◆ **THE PROBLEM**
Please copy exactly the part of the records below that opens with the line containing "When Should You Consult a Pediatric" and closes with the line containing "pandemics; share price", leaving out any pictures.

* * *

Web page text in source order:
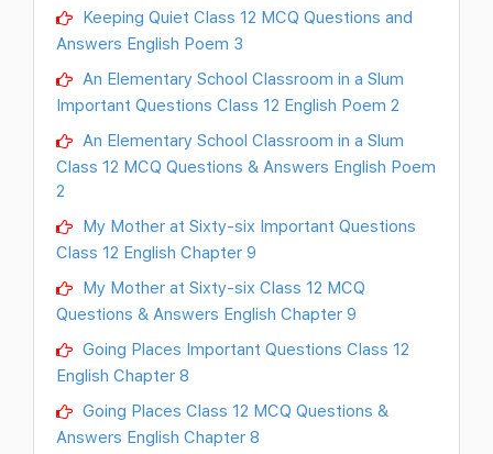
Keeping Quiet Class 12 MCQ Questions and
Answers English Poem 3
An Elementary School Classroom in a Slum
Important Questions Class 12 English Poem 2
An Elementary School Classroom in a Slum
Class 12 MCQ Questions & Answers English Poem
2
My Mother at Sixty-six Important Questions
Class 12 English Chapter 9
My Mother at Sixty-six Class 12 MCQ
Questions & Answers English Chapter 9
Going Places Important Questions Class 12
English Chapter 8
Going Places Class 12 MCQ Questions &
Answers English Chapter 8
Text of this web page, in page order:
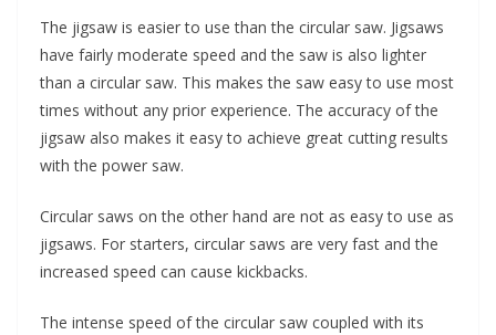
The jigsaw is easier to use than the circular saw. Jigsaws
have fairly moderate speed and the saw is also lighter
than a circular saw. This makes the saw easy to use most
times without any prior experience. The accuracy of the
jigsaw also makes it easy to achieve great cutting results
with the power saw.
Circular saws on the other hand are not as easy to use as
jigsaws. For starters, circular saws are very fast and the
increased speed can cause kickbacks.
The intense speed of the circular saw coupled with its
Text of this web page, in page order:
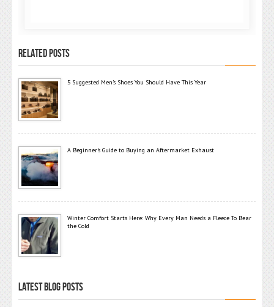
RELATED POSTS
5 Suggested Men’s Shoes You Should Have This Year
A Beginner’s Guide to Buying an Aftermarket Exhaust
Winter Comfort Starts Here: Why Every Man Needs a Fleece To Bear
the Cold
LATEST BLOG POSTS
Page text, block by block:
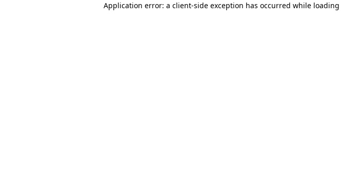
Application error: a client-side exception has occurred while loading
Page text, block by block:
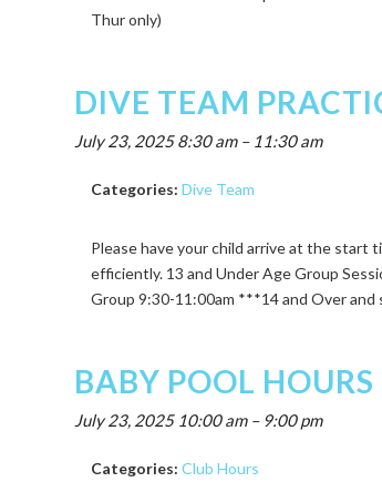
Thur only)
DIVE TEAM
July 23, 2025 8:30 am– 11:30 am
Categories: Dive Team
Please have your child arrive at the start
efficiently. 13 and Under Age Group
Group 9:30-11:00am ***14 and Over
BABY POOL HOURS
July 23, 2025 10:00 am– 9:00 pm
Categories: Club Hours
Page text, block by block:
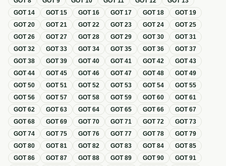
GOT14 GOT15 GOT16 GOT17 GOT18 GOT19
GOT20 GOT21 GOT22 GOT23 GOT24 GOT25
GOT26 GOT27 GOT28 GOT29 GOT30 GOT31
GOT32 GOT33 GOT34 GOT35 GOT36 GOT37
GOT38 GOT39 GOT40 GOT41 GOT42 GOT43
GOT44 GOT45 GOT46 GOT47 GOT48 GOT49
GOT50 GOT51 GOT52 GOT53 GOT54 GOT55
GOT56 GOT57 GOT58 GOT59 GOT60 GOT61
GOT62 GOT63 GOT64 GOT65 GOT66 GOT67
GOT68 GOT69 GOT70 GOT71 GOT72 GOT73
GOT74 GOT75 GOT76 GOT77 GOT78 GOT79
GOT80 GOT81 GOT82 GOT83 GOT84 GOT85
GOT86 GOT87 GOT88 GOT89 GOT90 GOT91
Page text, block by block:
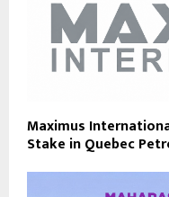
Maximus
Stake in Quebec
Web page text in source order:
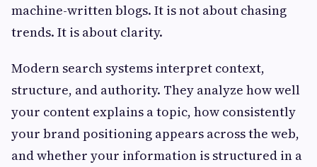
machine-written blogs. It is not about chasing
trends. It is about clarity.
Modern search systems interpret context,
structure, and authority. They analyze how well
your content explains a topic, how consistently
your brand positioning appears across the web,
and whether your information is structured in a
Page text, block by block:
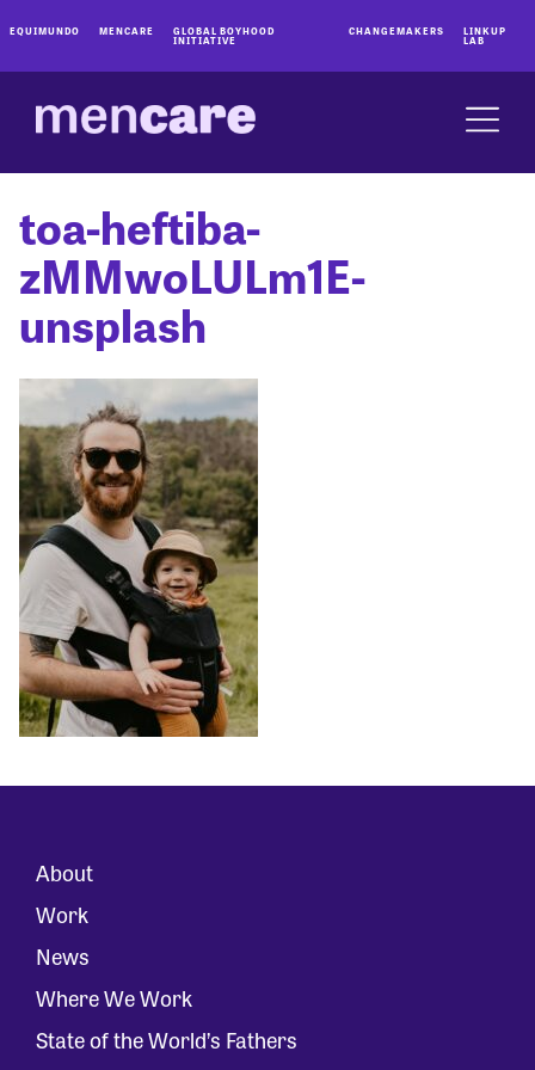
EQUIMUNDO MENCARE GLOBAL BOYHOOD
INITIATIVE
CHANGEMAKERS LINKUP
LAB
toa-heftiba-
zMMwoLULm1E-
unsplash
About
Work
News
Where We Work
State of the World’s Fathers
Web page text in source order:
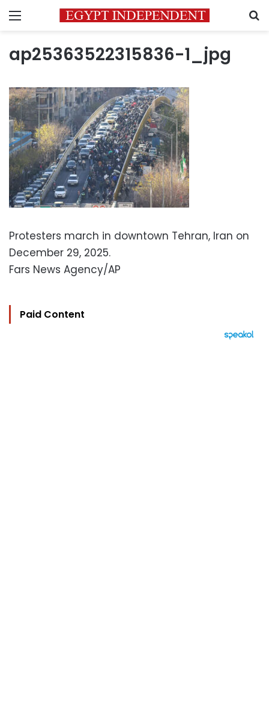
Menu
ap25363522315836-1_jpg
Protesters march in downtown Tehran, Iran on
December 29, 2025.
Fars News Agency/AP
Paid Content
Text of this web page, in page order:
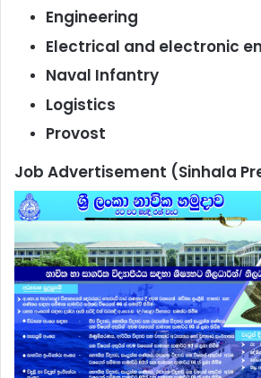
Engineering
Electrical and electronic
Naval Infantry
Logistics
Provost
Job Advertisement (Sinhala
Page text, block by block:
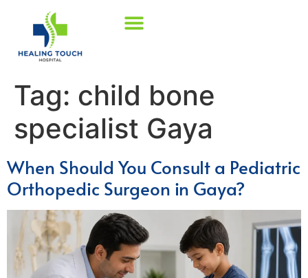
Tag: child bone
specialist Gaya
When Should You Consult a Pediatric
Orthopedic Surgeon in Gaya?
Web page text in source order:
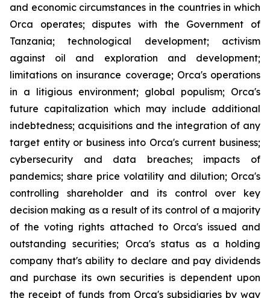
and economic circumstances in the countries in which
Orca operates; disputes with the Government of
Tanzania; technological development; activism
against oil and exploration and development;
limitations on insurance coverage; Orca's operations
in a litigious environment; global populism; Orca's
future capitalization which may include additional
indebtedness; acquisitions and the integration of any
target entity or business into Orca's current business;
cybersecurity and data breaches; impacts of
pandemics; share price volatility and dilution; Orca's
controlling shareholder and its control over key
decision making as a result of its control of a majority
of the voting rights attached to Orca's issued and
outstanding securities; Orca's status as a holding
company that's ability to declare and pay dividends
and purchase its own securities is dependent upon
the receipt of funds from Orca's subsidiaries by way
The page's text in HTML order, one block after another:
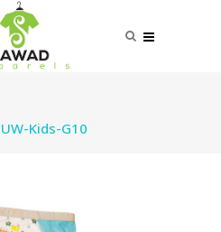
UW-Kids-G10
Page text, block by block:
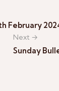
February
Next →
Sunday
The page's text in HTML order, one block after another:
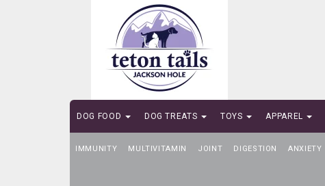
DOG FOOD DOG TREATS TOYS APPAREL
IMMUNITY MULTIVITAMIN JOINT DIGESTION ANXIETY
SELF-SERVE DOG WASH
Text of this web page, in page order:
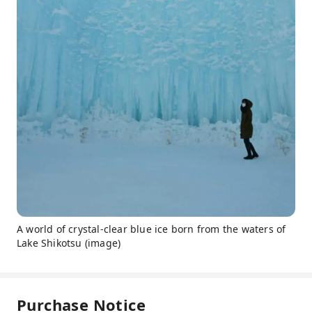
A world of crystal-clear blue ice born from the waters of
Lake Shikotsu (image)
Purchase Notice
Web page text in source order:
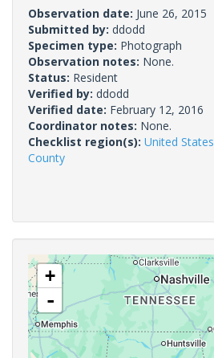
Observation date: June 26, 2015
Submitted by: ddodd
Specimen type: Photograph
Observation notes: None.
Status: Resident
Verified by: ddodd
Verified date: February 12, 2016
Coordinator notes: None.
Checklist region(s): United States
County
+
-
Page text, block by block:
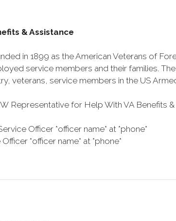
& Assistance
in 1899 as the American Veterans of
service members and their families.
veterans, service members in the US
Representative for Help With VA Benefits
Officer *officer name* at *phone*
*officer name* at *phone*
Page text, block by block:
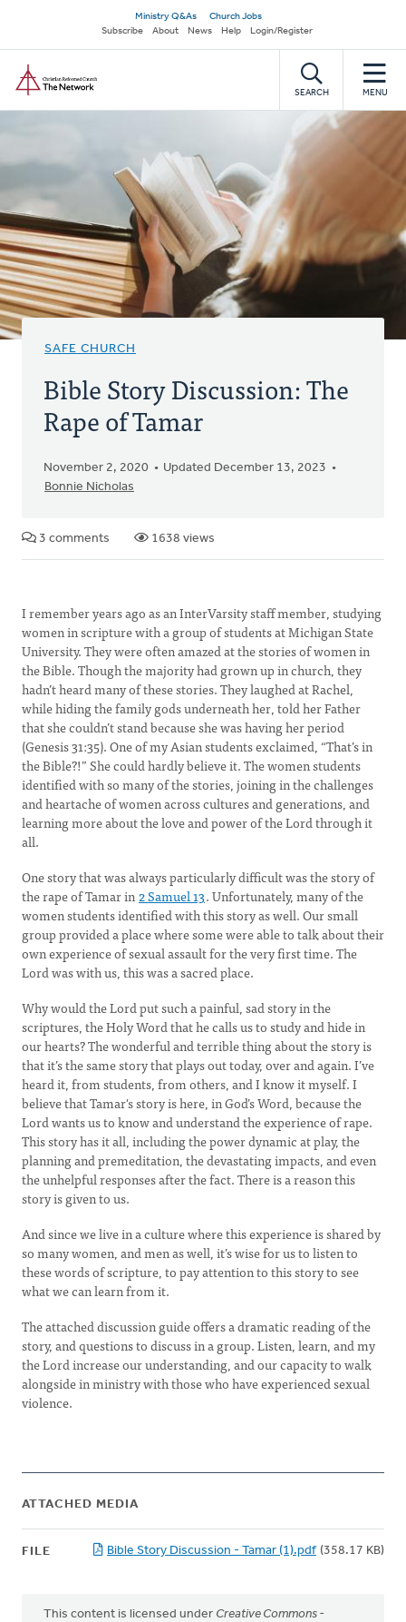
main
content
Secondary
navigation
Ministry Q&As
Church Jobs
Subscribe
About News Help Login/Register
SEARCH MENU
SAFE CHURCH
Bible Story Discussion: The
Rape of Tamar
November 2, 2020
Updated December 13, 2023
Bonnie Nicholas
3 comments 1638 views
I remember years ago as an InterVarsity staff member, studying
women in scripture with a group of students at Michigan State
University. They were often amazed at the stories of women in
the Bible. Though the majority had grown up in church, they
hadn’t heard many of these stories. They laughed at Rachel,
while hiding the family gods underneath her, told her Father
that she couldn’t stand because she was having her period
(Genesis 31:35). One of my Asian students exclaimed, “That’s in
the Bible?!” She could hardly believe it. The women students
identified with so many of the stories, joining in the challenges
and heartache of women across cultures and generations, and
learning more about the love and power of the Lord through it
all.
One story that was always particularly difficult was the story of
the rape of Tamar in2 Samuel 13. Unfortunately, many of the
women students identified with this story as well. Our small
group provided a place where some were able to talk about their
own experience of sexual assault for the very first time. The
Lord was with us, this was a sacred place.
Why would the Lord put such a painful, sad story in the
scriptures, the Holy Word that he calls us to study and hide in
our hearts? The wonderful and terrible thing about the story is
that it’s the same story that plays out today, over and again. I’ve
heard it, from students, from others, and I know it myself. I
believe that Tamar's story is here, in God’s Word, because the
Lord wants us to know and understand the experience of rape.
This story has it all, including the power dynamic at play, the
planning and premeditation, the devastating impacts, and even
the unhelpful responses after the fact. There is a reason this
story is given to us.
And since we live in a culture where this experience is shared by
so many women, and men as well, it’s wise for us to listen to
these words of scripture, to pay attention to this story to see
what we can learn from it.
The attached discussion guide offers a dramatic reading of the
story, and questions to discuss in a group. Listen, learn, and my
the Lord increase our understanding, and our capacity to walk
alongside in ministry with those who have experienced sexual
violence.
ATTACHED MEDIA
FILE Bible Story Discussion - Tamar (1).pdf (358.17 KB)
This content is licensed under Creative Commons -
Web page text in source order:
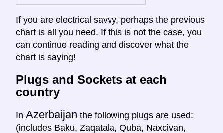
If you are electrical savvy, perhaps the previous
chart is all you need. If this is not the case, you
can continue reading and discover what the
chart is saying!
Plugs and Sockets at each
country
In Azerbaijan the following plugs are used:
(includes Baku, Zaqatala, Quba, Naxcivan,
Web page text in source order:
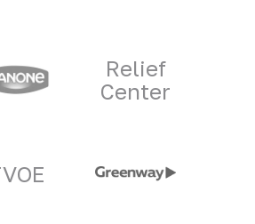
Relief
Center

* * *

◆ **WRITTEN ANSWER**
When Should You Consult a Pediatric
Orthopedic Surgeon in Gaya?
Web page text in source order:
and economic circumstances in the countries in which
Orca operates; disputes with the Government of
Tanzania; technological development; activism
against oil and exploration and development;
limitations on insurance coverage; Orca's operations
in a litigious environment; global populism; Orca's
future capitalization which may include additional
indebtedness; acquisitions and the integration of any
target entity or business into Orca's current business;
cybersecurity and data breaches; impacts of
pandemics; share price volatility and dilution; Orca's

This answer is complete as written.